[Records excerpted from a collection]
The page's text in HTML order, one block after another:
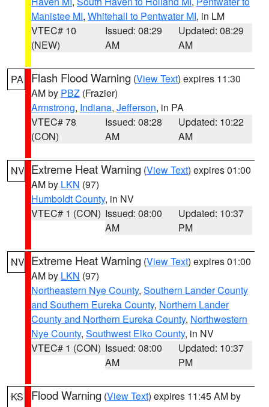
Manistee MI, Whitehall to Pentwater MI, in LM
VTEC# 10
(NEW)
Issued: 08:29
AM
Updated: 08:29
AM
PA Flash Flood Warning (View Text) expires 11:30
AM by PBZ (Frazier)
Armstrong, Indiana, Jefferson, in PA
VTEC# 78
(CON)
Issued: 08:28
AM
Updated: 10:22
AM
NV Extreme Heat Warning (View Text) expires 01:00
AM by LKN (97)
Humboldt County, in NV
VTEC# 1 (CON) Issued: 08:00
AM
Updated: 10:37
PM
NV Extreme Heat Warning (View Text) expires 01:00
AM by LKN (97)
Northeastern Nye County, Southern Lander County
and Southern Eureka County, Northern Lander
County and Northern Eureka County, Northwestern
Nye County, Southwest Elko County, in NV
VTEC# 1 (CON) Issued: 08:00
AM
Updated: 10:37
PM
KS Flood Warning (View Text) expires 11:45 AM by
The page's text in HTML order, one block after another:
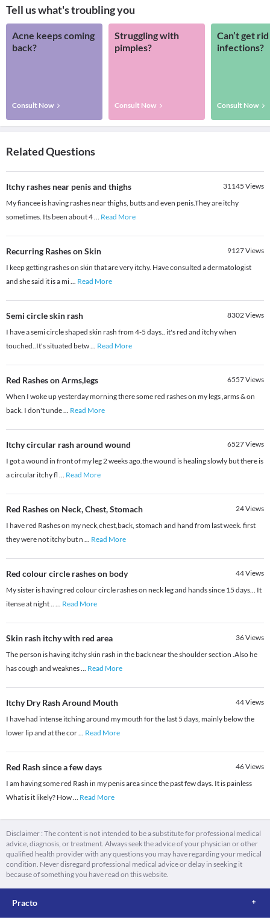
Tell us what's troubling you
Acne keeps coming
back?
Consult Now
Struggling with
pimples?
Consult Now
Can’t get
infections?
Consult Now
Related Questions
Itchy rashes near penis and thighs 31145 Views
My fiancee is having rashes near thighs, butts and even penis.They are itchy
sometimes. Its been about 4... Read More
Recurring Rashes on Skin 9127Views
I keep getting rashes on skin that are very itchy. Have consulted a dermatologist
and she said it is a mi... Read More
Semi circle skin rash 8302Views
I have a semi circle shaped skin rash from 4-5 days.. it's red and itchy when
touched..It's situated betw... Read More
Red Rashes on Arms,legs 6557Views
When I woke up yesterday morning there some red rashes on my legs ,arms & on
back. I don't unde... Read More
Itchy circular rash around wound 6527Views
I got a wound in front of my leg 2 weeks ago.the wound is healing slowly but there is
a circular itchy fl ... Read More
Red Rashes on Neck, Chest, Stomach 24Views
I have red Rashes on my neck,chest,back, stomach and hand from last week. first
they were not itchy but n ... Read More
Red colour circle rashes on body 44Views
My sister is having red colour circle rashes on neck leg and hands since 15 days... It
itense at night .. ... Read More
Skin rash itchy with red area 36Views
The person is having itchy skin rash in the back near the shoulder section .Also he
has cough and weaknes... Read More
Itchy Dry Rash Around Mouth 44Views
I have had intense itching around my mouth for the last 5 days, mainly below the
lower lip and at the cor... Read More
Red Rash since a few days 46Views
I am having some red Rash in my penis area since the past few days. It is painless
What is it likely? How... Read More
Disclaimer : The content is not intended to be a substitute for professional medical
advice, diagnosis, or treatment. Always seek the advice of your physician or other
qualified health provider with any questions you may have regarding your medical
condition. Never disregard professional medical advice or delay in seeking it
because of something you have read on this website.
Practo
* * *
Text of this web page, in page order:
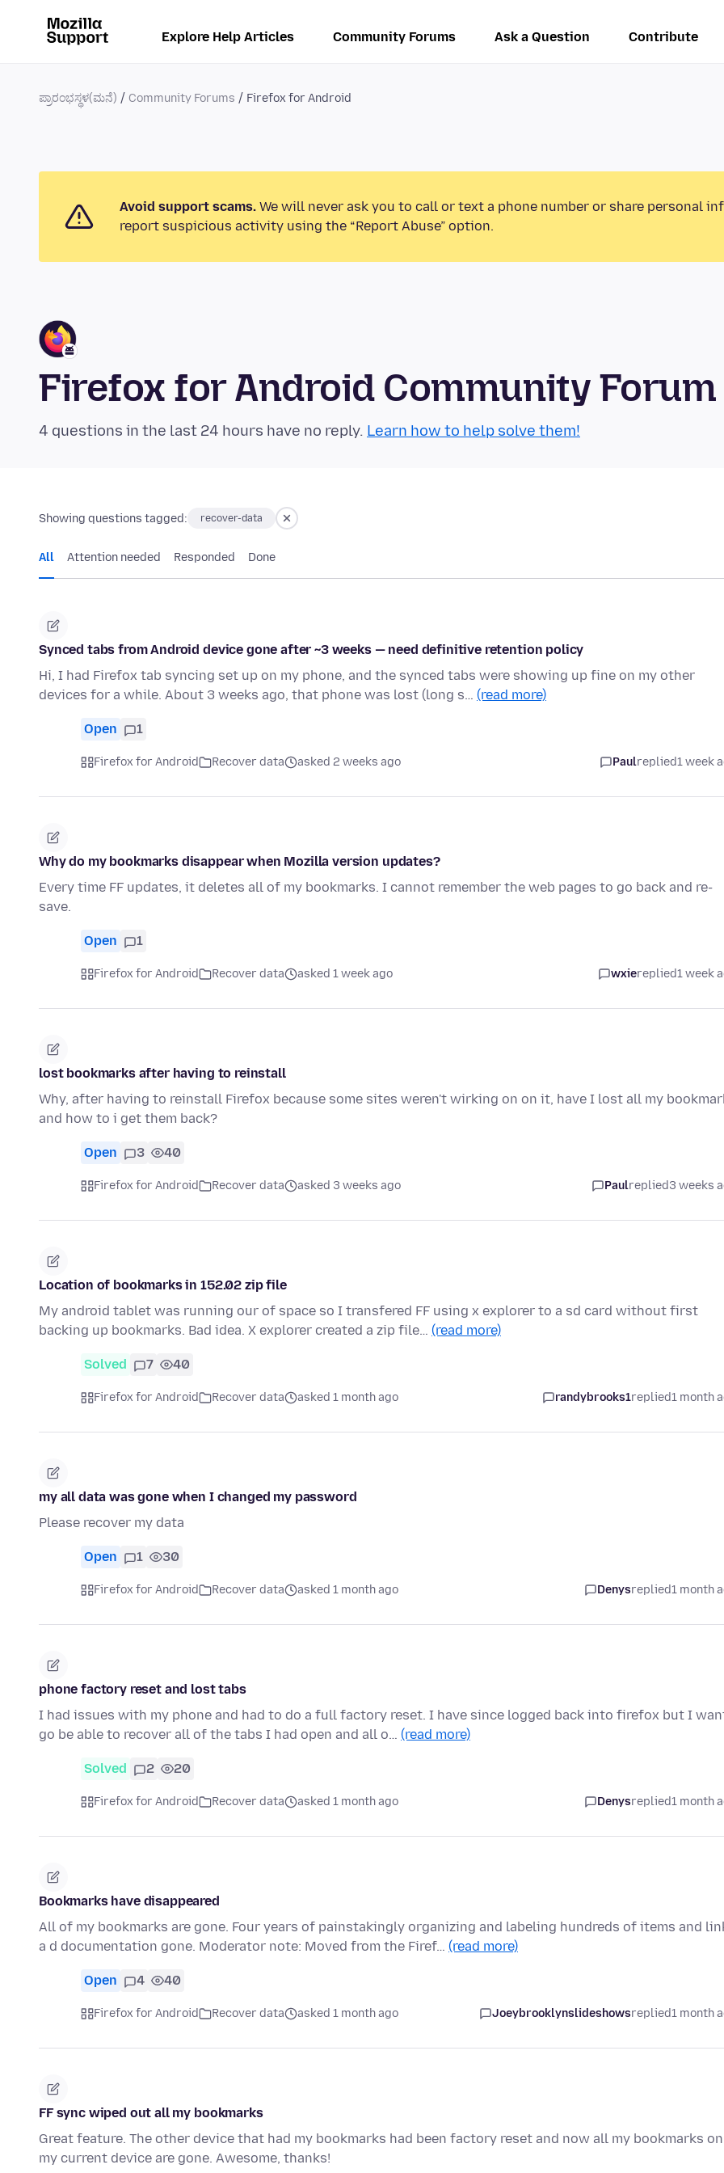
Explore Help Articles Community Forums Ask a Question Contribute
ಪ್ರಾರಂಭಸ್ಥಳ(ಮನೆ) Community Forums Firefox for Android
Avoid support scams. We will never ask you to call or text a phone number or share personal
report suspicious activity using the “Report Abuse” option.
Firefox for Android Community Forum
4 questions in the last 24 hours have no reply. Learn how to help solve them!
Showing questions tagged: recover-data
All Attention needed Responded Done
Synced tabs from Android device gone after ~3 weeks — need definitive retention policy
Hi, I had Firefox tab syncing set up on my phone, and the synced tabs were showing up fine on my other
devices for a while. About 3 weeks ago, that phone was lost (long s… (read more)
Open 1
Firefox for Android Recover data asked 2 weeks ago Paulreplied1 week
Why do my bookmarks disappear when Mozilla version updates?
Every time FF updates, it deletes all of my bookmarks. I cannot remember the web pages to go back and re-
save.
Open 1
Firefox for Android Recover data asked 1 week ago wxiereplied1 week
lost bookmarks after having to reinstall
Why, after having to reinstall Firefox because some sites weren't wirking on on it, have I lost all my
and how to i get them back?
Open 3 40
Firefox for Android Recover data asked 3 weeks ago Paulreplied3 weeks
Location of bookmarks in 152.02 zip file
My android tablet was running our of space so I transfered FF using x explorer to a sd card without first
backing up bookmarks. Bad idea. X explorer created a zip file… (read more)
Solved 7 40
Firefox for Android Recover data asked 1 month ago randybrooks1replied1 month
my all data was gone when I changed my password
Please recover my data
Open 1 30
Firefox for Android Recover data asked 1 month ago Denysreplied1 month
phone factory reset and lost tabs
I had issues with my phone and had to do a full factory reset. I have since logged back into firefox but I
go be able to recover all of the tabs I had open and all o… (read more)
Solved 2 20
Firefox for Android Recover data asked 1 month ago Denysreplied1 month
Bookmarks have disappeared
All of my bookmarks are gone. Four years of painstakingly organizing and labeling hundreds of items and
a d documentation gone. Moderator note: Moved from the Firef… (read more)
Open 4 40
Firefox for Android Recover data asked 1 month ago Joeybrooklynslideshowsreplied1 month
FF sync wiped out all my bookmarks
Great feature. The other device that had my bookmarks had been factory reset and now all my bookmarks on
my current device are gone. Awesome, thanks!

> [The task]:
In your answer, include only the lines above starting at the line that holds "back. I don't unde... Read More" and ending at the line that holds "itense at night .. ... Read More", copied exactly.

> [Exercise answer]:
back. I don't unde... Read More
Itchy circular rash around wound 6527Views
I got a wound in front of my leg 2 weeks ago.the wound is healing slowly but there is
a circular itchy fl ... Read More
Red Rashes on Neck, Chest, Stomach 24Views
I have red Rashes on my neck,chest,back, stomach and hand from last week. first
they were not itchy but n ... Read More
Red colour circle rashes on body 44Views
My sister is having red colour circle rashes on neck leg and hands since 15 days... It
itense at night .. ... Read More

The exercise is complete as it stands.